С чего это мой Балинас осеняет себя крестным знамением? Почему мужики как-то примолкли, пятятся? Даже Куодис-Гириетас молчит. Он-то при чем? А Большая Женщина шагает напрямик через все помещение, стуча деревянными подошвами, и никто не шелохнется. Я вопросительно гляжу на Балинаса - кто она, в чем дело? А он крепко прижимает палец к побелевшим губам, и шрама не видать, - тс-с-с! У Женщины в руке большая корзина, за спиной еще более вместительный рюкзак. Она уже у стойки. Вот:
- Кагора, - произносит она. - Дай мне кагора, милая.
- Пожалуйста - кагор, - наивежливейше отвечает буфетчица, наливая полный жбан. - На здоровье вам, Вероника!
- Разминулись! - прерывает молчание Балинас. -Знаешь, кого они искали, пограничники? Веронику!
Оказывается, ее боятся. Стараются избегать, не попадаться на глаза. Она сюда заглядывает примерно раз в два месяца. Большая Женщина. Сущая правда, ее рост - два метра шесть сантиметров. Врач Руйбис измерил следы на снегу, потом с месяц занимался какими-то расчетами и установил: два метра шесть!
Тем временем Вероника в глухой (так назовем ее) тишине не спеша выпивает жбан кагора и принимается укладывать в корзину колбасы, сыр, ветчину, консервы, хлеб, бутылки водки, вина «Пилякальнис» и «Жильвитис», пристраивает и «Мятную», бутылочку крупника, лукаво подмигивает публике и придвигает к буфетчице горстку золотых монет.
- Золотые, аккурат золотые, - усердно кивает у меня над ухом Балинас. — Руйбис да с Цехановичем проверяли!
Цеханович - это заведующий лесопилкой.
- Сама-то она в Польше проживает, в бору, - поясняет Балинас. - На той уж стороне. Потому так редко захаживает. И как не боязно? Завсегда одна да одна.
Вероника упаковывает селедку и шоколад, мятные леденцы и пироги, спички и сигареты «Орфей». Там ей все понадобится.
Два метра шесть. Большая Женщина.
Большая Женщина подсаживается к нам с Балинасом. Балинас придвигает к ней свой стакан. Вероника благодарит, выпивает и смотрит на меня. И я на нее смотрю - большая. Гляжу, запрокинув голову. Мы с Балинасом выпиваем из одного стакана, она из другого. Еще ни слова не вымолвила Вероника, и страха я не испытываю. Неужели перебрал?
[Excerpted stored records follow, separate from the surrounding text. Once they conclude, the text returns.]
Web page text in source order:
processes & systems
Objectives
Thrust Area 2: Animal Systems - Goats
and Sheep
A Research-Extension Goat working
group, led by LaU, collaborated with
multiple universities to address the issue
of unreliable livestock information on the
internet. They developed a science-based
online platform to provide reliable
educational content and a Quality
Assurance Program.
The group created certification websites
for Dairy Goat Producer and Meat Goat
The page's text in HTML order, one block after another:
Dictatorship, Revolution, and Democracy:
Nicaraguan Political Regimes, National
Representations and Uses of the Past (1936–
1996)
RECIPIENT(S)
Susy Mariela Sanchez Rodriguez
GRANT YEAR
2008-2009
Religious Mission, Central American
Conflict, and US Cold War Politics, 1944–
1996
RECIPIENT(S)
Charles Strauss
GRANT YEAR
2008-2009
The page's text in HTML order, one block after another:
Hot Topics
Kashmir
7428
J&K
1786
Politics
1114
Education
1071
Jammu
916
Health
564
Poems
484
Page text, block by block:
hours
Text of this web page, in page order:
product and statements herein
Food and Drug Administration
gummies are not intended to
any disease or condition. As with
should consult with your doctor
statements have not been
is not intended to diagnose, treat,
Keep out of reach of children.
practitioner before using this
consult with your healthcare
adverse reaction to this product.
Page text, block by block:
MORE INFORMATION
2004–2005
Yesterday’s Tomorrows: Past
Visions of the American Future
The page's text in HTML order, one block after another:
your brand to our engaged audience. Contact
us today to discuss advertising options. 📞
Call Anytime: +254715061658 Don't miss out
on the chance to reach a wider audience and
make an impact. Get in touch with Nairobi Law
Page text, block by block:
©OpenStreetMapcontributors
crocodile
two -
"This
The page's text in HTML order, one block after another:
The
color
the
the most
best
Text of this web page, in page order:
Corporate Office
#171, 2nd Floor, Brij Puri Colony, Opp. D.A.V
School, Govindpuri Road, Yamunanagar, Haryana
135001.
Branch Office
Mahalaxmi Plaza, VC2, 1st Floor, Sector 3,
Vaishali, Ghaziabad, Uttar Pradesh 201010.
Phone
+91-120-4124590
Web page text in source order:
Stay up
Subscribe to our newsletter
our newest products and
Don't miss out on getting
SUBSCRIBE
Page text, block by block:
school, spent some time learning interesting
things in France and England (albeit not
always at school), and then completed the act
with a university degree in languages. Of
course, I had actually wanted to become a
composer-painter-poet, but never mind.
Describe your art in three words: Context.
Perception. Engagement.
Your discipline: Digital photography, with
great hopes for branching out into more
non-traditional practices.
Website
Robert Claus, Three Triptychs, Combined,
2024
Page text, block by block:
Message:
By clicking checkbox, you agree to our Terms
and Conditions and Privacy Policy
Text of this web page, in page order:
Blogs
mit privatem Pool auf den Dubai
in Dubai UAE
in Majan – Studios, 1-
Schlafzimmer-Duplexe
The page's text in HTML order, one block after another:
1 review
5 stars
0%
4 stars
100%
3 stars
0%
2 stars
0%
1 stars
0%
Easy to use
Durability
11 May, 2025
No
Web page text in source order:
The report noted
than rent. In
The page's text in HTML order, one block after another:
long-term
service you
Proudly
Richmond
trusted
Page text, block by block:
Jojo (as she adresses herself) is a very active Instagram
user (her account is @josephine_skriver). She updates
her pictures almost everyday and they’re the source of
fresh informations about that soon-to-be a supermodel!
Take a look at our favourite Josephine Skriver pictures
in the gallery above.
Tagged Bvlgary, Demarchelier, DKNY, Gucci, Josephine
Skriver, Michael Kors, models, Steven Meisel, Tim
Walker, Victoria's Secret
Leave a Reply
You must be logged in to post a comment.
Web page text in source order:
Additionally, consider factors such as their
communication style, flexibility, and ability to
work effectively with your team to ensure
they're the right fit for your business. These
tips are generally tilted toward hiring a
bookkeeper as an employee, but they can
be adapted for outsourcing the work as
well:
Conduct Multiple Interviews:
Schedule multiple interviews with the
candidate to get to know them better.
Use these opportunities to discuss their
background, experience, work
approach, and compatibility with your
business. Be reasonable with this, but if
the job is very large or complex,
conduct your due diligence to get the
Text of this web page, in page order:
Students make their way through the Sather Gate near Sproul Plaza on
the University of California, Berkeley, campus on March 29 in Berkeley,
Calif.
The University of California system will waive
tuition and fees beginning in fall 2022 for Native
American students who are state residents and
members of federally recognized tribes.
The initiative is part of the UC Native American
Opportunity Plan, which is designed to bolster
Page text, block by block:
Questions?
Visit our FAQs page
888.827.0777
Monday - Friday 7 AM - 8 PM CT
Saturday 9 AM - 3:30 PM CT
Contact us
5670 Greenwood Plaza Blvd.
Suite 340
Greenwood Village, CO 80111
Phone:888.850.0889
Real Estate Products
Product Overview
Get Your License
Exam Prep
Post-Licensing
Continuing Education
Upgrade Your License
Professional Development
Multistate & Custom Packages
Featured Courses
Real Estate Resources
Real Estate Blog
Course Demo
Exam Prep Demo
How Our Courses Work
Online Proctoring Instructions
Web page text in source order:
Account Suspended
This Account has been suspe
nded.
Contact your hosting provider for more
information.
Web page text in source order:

- Пошли, - неожиданно обращается она ко мне. - Одевайся и пойдем.
И мы идем, идем мы с Вероникой по этим закоченевшим белым мхам, по хрустко-ломкому ледку луж, при мерцании Божьих лампад, вращаемых ангелами вокруг Земли, мы идем да идем - я, пошатываясь и не выпуская ее большого пальца, головой упираясь в ее локоть, она - прямо, быть может, слегка откинувшись от тяжелого рюкзака за спиной.
Садимся на пенек передохнуть. Я от усталости тяжело дышу.
- Не сопи так громко, - говорит мне Вероника. - И не кури здесь.
Мы встаем, чтобы продолжать путь. Вероника велит:
- Стой! Полезай мне на плечи. Полезай, говорю. Надо, чтобы остался один след. Знаешь, эти... Давай, полезай.
Как топором отсекла. Я обхватил ее шею, она дернула книзу мои ноги. Встала и шагает как прежде - одинаково ровной поступью. Моя голова плывет вровень с макушками молодых сосенок, сзади тянется наша исполинская тень, лунный диск высекает золотые искры, когда по моим векам стегают сосновые иглы...
Теперь мы бредем по воде. Порой, я это чувствую, она проваливается чуть не по пояс. А у меня и подметки сухие. Где-то вдалеке мирно стрекочут автоматы. Умолкают и снова татакают. Далеко разносится.